- [Stored entries]
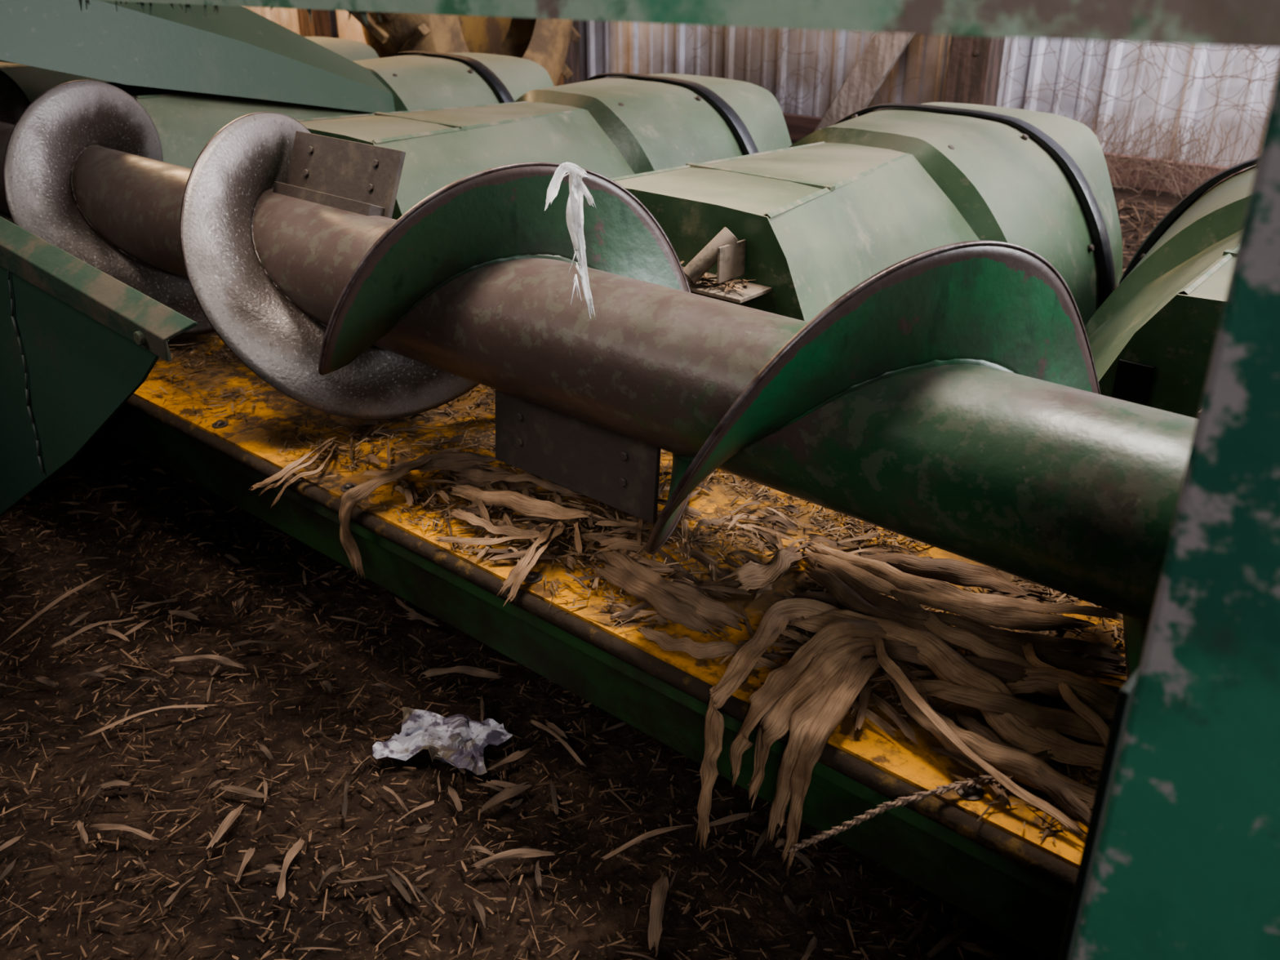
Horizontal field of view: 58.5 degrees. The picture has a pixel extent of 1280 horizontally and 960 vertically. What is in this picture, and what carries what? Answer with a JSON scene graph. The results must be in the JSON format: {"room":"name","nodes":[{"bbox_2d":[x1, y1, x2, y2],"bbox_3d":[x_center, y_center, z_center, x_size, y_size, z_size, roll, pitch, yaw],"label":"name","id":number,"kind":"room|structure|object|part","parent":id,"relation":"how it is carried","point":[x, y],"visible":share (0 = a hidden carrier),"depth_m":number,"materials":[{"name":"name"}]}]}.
{"room":"farm building","nodes":[
{"label":"farm building","id":0,"kind":"room"},
{"bbox_2d":[0,139,1198,959],"bbox_3d":[-2.024,-0.777,3.810,16.000,0.083,9.000,21,33,36],"label":"floor","id":1,"kind":"structure","parent":0,"point":[615,916],"depth_m":1.47,"materials":[{"name":"brown soil"}]},
{"bbox_2d":[0,216,197,515],"bbox_3d":[-1.120,-0.209,1.886,1.564,0.712,0.038,21,33,36],"label":"shield","id":2,"kind":"object","parent":1,"relation":"on","point":[77,341],"visible":1,"depth_m":1.61,"materials":[{"name":"green metal"}]},
{"bbox_2d":[0,36,378,103],"bbox_3d":[-1.591,-1.132,3.846,0.947,0.640,1.465,21,33,36],"label":"hood","id":3,"kind":"object","parent":1,"relation":"on","point":[33,81],"visible":0.02,"depth_m":3.27,"materials":[{"name":"green metal"}]},
{"bbox_2d":[0,0,554,168],"bbox_3d":[-1.017,-1.063,3.139,0.947,1.140,1.710,21,33,36],"label":"hood","id":4,"kind":"object","parent":1,"relation":"on","point":[194,74],"visible":0.41,"depth_m":2.74,"materials":[{"name":"green metal"}]},
{"bbox_2d":[297,8,332,37],"bbox_3d":[-2.188,-4.082,7.174,0.180,3.000,0.134,21,33,36],"label":"wooden post","id":5,"kind":"object","parent":1,"relation":"on","point":[320,26],"visible":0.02,"depth_m":7.62,"materials":[{"name":"brown wood"}]},
{"bbox_2d":[372,706,512,775],"bbox_3d":[-0.260,0.344,1.527,0.170,0.021,0.112,6,27,11],"label":"wrapper","id":6,"kind":"object","parent":1,"relation":"on","point":[458,740],"visible":1,"depth_m":1.52,"materials":[{"name":"metal"}]},
{"bbox_2d":[347,10,581,86],"bbox_3d":[-0.783,-2.317,5.396,0.420,1.409,1.409,13,29,24],"label":"spool","id":7,"kind":"object","parent":1,"relation":"on","point":[545,42],"visible":0.28,"depth_m":5.41,"materials":[{"name":"wood"}]},
{"bbox_2d":[0,449,1015,959],"bbox_3d":[-0.564,0.343,1.531,2.170,0.028,0.934,21,33,36],"label":"leaf litter","id":8,"kind":"object","parent":1,"relation":"on","point":[660,888],"visible":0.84,"depth_m":1.43,"materials":[{"name":"brown plant"}]},
{"bbox_2d":[0,436,1048,959],"bbox_3d":[-0.672,0.318,1.592,2.530,0.026,0.984,21,33,36],"label":"litter","id":9,"kind":"object","parent":1,"relation":"on","point":[495,900],"visible":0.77,"depth_m":1.45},
{"bbox_2d":[296,72,791,219],"bbox_3d":[-0.281,-0.627,2.818,0.947,0.640,1.465,21,33,36],"label":"hood","id":10,"kind":"object","parent":1,"relation":"on","point":[623,124],"visible":0.38,"depth_m":2.70,"materials":[{"name":"green metal"}]},
{"bbox_2d":[555,19,580,85],"bbox_3d":[-0.441,-3.409,5.804,0.180,3.000,0.134,21,33,36],"label":"wooden post","id":11,"kind":"object","parent":1,"relation":"on","point":[572,61],"visible":0.02,"depth_m":6.29,"materials":[{"name":"brown wood"}]},
{"bbox_2d":[100,331,1139,959],"bbox_3d":[-1.639,-0.549,2.636,7.100,0.660,0.770,21,33,36],"label":"trough","id":12,"kind":"object","parent":1,"relation":"on","point":[998,871],"visible":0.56,"depth_m":1.35,"materials":[{"name":"yellow paint"}]},
{"bbox_2d":[0,70,1196,680],"bbox_3d":[-1.742,-0.813,2.713,6.700,0.410,0.410,21,33,36],"label":"unloading auger","id":13,"kind":"object","parent":12,"relation":"on","point":[951,400],"visible":0.91,"depth_m":1.33,"materials":[{"name":"paint"}]},
{"bbox_2d":[544,162,595,318],"bbox_3d":[-0.086,-0.271,1.241,0.041,0.161,0.153,-7,27,-15],"label":"strip","id":14,"kind":"object","parent":13,"relation":"hanging from","point":[575,213],"visible":1,"depth_m":1.19,"materials":[{"name":"white plastic"}]},
{"bbox_2d":[139,334,1124,843],"bbox_3d":[-0.232,-0.049,1.659,2.088,0.027,0.466,21,33,36],"label":"chaff","id":15,"kind":"object","parent":12,"relation":"on","point":[787,640],"visible":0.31,"depth_m":1.45,"materials":[{"name":"brown plant"}]},
{"bbox_2d":[248,436,1126,875],"bbox_3d":[0.036,0.160,1.428,1.237,0.262,0.414,21,33,36],"label":"husk","id":16,"kind":"object","parent":12,"relation":"on","point":[810,695],"visible":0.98,"depth_m":1.15,"materials":[{"name":"brown plant"}]},
{"bbox_2d":[788,773,1014,853],"bbox_3d":[0.251,0.321,1.050,0.226,0.143,0.051,6,27,12],"label":"rope","id":17,"kind":"object","parent":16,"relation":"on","point":[957,785],"visible":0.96,"depth_m":1.02,"materials":[{"name":"brown"}]},
{"bbox_2d":[346,413,1125,809],"bbox_3d":[0.062,0.083,1.387,1.245,0.026,0.375,21,33,36],"label":"scraps","id":18,"kind":"object","parent":12,"relation":"on","point":[774,537],"depth_m":1.38,"materials":[{"name":"brown plant"}]},
{"bbox_3d":[0.479,0.278,0.954,0.005,0.660,0.735,21,33,36],"label":"plate","id":19,"kind":"part","parent":12,"relation":"part of","materials":[{"name":"green metal"}]},
{"bbox_2d":[78,0,1279,959],"bbox_3d":[-0.426,-0.063,1.035,2.500,1.200,0.040,21,33,36],"label":"steel frame","id":20,"kind":"object","parent":1,"relation":"on","point":[1186,866],"visible":1,"depth_m":0.44,"materials":[{"name":"green paint"}]},
{"bbox_3d":[0.343,0.236,0.426,0.350,1.200,0.030,21,33,36],"label":"upright plate","id":21,"kind":"part","parent":20,"relation":"part of","materials":[{"name":"green paint"}]},
{"bbox_2d":[610,102,1122,326],"bbox_3d":[0.374,-0.375,2.304,0.947,0.640,1.465,21,33,36],"label":"hood","id":22,"kind":"object","parent":1,"relation":"on","point":[808,221],"depth_m":2.07,"materials":[{"name":"green metal"}]},
{"bbox_3d":[0.059,-0.304,1.627,0.255,0.025,0.085,21,33,36],"label":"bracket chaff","id":23,"kind":"part","parent":22,"relation":"part of","materials":[{"name":"beige plant"}]},
{"bbox_2d":[944,35,1005,106],"bbox_3d":[1.411,-2.695,4.351,0.180,3.000,0.134,21,33,36],"label":"wooden post","id":24,"kind":"object","parent":1,"relation":"on","point":[975,62],"visible":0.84,"depth_m":4.78,"materials":[{"name":"brown wood"}]},
{"bbox_2d":[813,31,915,132],"bbox_3d":[1.486,-2.497,4.230,1.801,2.721,0.040,21,33,36],"label":"diagonal brace","id":25,"kind":"object","parent":24,"relation":"attached to","point":[884,50],"visible":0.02,"depth_m":5.03,"materials":[{"name":"brown wood"}]},
{"bbox_2d":[687,24,1279,198],"bbox_3d":[1.856,-1.767,4.332,4.852,1.398,0.271,21,33,36],"label":"dry brush","id":26,"kind":"object","parent":1,"relation":"on","point":[1162,164],"visible":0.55,"depth_m":4.42,"materials":[{"name":"brown"}]},
{"bbox_2d":[1114,194,1199,275],"bbox_3d":[1.103,-0.862,3.847,3.981,0.186,1.899,21,33,36],"label":"pile","id":27,"kind":"object","parent":1,"relation":"on","point":[1134,206],"visible":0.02,"depth_m":4.03,"materials":[{"name":"brown plant"}]},
{"bbox_2d":[1084,157,1257,418],"bbox_3d":[1.029,-0.122,1.790,0.947,0.640,1.465,21,33,36],"label":"hood","id":28,"kind":"object","parent":1,"relation":"on","point":[1152,340],"visible":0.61,"depth_m":1.59,"materials":[{"name":"green metal"}]},
{"bbox_2d":[244,6,1279,168],"bbox_3d":[0.278,-3.207,5.393,18.185,3.000,0.016,21,33,36],"label":"wall","id":29,"kind":"structure","parent":0,"point":[606,46],"depth_m":4.87,"materials":[{"name":"white metal"}]},
{"bbox_2d":[782,112,1245,194],"bbox_3d":[0.184,-1.938,6.053,18.000,0.140,0.046,21,33,36],"label":"trim","id":30,"kind":"structure","parent":29,"relation":"attached to","point":[799,126],"depth_m":4.60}
]}

- [Activity]
Go through the data and copy every line that includes "farm".

- [Response]
{"room":"farm building","nodes":[
{"label":"farm building","id":0,"kind":"room"},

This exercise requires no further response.